Natural Arch Capital Reef

  I stopped to see grand wash and ventured into Capital Gorge where spectacular cliffs water tanks arches natural bridges and pure minerals were just laying around everywhere. I passed the Pioneer Register to see the names of the old pioneers that have carved their names into the slick rock as well as what appears to be a name that was shot into the slick rock.
Trail Register Capital Reef


  I couldn’t get out to cathedral valley so due to my car again and the rain so I hiked up to Navajo knobs and the rim overlook. The views were amazing at the top with the cliffs of capital reef stretching for miles. 

Observation point Capital Reef

I got a mid day start and went off track to the leprechaun slot canyon system which proved to be a nice side hike from the trip. 

leprechaun slot canyon

The dark tall narrow canyons gave an eerie feel to the canyon like something was actually living in them which added to the excitement of rappelling down the right fork into the slot.

leprechaun slot canyon

No water was encountered but a nice cool breeze inside with tall sheer cliffs and slick rock canyons.
leprechaun slot canyon


  If you have time and are in the lake Powell area I highly recommend this system but bring map compass gps with you so you can find your way in and out of the system. 

leprechaun slot canyon

After the Slot Canyons, I went to Goblin valley state park which has a very interesting valley of “goblins” that have been eroded over a 100 million year span.
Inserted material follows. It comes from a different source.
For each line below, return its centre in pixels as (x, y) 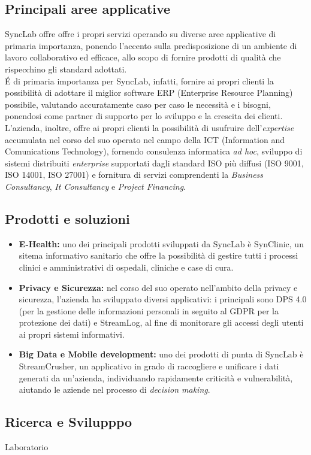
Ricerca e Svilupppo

The “goblins” are worth checking out and to spend a night at the state park since they got showers and a bathroom.
Gobblin Valley State Park

 My journey continued to the Canyon lands island in the sky district which is nothing short of an amazing experience. 

Mesa Arch


 I hiked down into the valley via alcove springs and hiked around the crater via the syncline trail which has a very spiritual feel once you get into the valley.
Gobblin Valley State Park

  I set up camp on the rim of Murphy’s point which was one of the best views I have ever had and I can’t wait to get back there and spend more time there. 
False Kiva Island In the Sky


 All the rim views are amazing but watch out of thunderstorms since one was brewing in the night I had to move my site inland more to avoid lightening. 
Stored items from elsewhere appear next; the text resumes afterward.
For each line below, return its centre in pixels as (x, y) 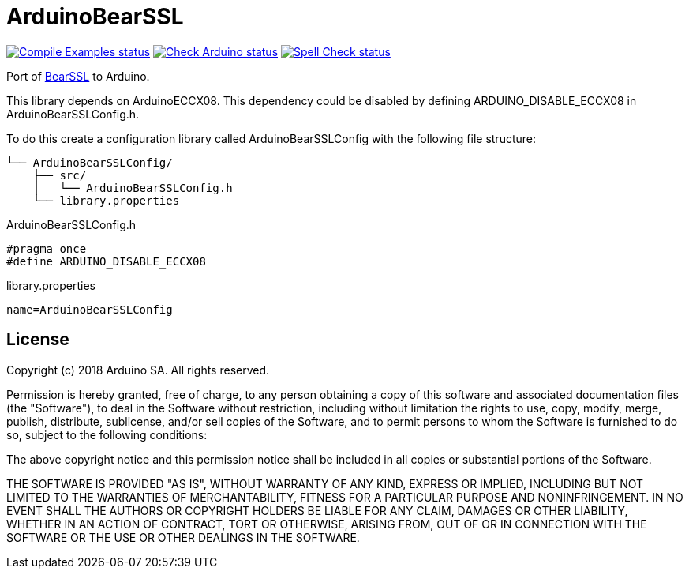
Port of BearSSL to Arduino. (78, 76)
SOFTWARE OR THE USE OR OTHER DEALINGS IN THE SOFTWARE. (183, 537)
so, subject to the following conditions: (107, 434)
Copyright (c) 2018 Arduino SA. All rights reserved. (138, 370)
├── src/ (60, 175)
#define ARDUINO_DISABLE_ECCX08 (106, 261)
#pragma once (47, 248)
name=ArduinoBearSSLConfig (90, 309)

Green River island In The Sky

My Last visit was to Arches National Park. 

Delicate Arch

I knew there were a lot of people there which there were but the park itself does not disappoint. 
Canyonlands

 Hiking through the primitive trail to see the arches and hiking up to delicate arch I was able to get a feel for how these arches were made with the wind tunnels and the sand blowing creating these fascinating formations.
Crater loop Hike island In The Sky Canyonlands

 After 104 hiked miles, 9256 ft of hiked elevation, and one pair of boots, I feel like I have only scraped the surface of the beauty that Utah has to offer.
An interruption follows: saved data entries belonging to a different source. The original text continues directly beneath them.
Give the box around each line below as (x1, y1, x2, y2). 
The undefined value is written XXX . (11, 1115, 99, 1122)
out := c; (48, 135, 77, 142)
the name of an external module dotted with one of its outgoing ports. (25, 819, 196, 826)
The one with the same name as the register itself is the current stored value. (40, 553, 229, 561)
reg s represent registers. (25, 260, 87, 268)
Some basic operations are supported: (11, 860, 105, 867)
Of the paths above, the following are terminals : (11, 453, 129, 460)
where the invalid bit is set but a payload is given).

Echo Canyon Zion National Park

  From deep snow, slot canyons, mountain climbing, cold water wading/swimming, bouldering, chimneying, rappelling, strenuous slope hiking, dust storms, and sleepless nights to the wonders of the petrified forest, the jaw dropping views of the cliffs and canyons, the fascinating colors of the desert and the spiritually almost Zen like feeling that comes with being immersed in this natural wonder makes me happy to know that this is a great piece of Americana and something that everyone should experience if it is just for a few days at designated campsites on paved trails or backcountry hikes leaving no trace.